Mortgage rates were unchanged today for the average lender. That means they remain at all-time lows that are even lower than the all-time lows seen during the previous 3 business days. Even so, today’s underlying market movement might be a bit of a wake-up call for anyone waiting to lock an interest rate.
In general, the decision to lock or float a mortgage rate has had low consequences recently. While that will likely continue to be the case until the coronavirus situation meaningfully improves, it doesn’t mean we should fall asleep at the wheel. We need to remain vigilant for signs that the most recent all-time low mortgage rates are the last we’ll see for months or years.

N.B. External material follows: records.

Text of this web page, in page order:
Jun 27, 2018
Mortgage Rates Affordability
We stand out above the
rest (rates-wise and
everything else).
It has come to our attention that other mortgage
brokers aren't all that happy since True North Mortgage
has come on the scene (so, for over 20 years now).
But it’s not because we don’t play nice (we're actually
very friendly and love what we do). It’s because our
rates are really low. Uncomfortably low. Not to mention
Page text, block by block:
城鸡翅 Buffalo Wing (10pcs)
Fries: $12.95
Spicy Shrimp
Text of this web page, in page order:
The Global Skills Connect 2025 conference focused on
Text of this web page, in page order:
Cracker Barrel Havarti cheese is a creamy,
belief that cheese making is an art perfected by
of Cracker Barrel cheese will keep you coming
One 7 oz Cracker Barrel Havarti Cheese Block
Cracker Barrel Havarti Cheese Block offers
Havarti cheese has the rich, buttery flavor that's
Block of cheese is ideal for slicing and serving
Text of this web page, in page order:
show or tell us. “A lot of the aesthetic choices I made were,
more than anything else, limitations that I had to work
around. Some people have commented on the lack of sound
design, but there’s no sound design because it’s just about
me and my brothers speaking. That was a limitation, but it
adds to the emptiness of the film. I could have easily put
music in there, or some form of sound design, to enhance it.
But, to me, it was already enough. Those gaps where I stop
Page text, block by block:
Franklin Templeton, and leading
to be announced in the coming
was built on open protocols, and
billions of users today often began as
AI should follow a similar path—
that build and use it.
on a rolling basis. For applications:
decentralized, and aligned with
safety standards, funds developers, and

Today served as a fairly non-threatening wake-up call in that regard–at least for those following the intraday movement in the bond market. Mortgage rates are ultimately dictated by the bond market. When yields move higher (and specifically when mortgage-backed bond prices are moving lower), we need to be on the lookout for mortgage rates to move up. That was exactly the sort of market movement we saw this morning, and it forces some of the risk takers out there to question how many times they will push their luck before finally resigning to lock.
There is NO WAY to know when rates have finally bottomed. So it’s best to decide a personal set of rules as to how you’ll approach the lock/float decision.

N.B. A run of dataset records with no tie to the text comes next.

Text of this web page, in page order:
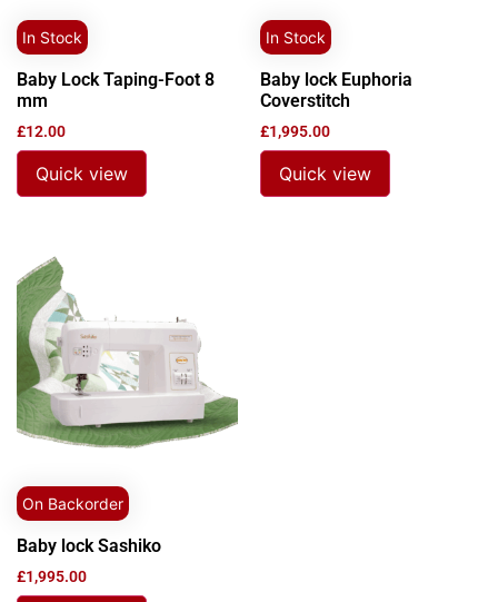
In Stock
Baby Lock Taping-Foot 8
mm
£12.00
Quick view
In Stock
Baby lock Euphoria
Coverstitch
£1,995.00
Quick view
On Backorder
Baby lock Sashiko
£1,995.00
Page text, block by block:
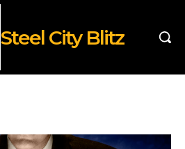
Steel City Blitz
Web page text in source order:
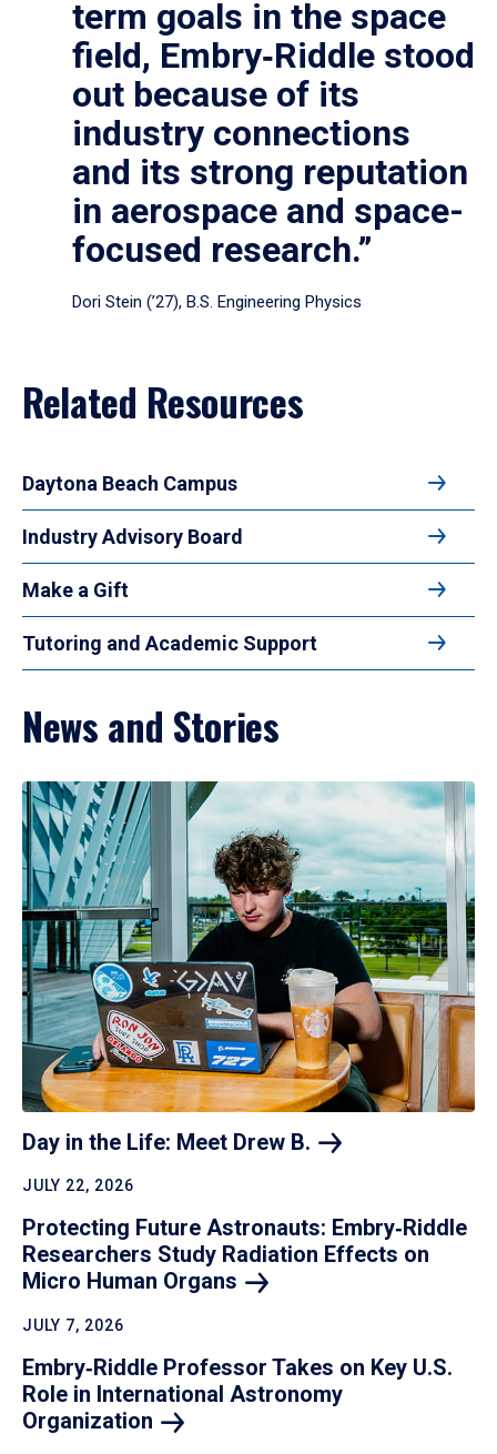
term goals in the space
field, Embry‑Riddle stood
out because of its
industry connections
and its strong reputation
in aerospace and space-
focused research.”
Dori Stein (’27), B.S. Engineering Physics
Related Resources
Daytona Beach Campus
Industry Advisory Board
Make a Gift
Tutoring and Academic Support
News and Stories
Day in the Life: Meet Drew B.
JULY 22, 2026
Protecting Future Astronauts: Embry‑Riddle
Researchers Study Radiation Effects on
Micro Human Organs
JULY 7, 2026
Embry‑Riddle Professor Takes on Key U.S.
Role in International Astronomy
Organization
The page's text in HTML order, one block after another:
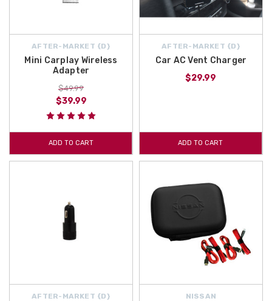
AFTER-MARKET {D}
Mini Carplay Wireless
Adapter
$49.99
$39.99
ADD TO CART
AFTER-MARKET {D}
Car AC Vent Charger
$29.99
ADD TO CART
AFTER-MARKET {D} NISSAN
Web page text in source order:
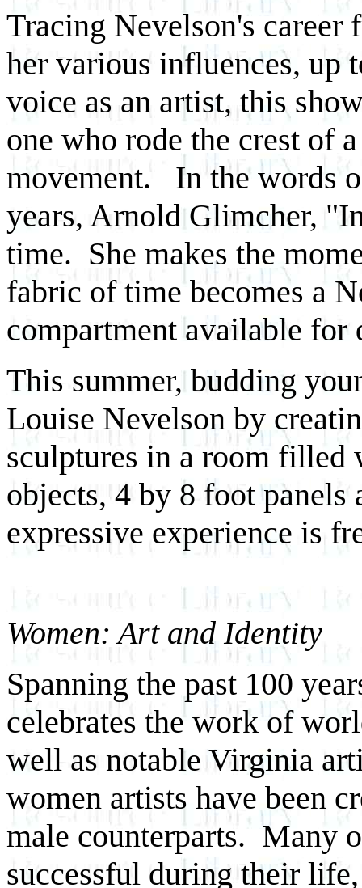
Tracing Nevelson's career
her various influences, up
voice as an artist, this
one who rode the crest of
movement. In the words
years, Arnold Glimcher,
time. She makes the
fabric of time becomes a
compartment available
This summer, budding
Louise Nevelson by
sculptures in a room filled
objects, 4 by 8 foot panels
expressive experience is
Women: Art and Identity
Spanning the past 100
celebrates the work of
well as notable Virginia
women artists have been
male counterparts. Many
successful during their

What can we know about the future? That’s tough because coronavirus has changed the playbook to some extent. In general, though, mortgage lenders are hesitant to drop rates very aggressively when they’re already at all-time lows. I can also tell you that, outside of an apocalyptic scenario, mortgage rates are highly unlikely to drop by more than half a percent (which is still significant). Even dropping by that much would require a significant deterioration in the covid narrative.
But how about we discuss this in a slightly simpler way. People always ask me for predictions, and I always tell them why it would be silly for me to provide and for them to put any stock in such things. What I CAN do is give you my sense of the most and least probable rate ranges within the next 3.5 months (presidential election will likely create new volatility for better or worse).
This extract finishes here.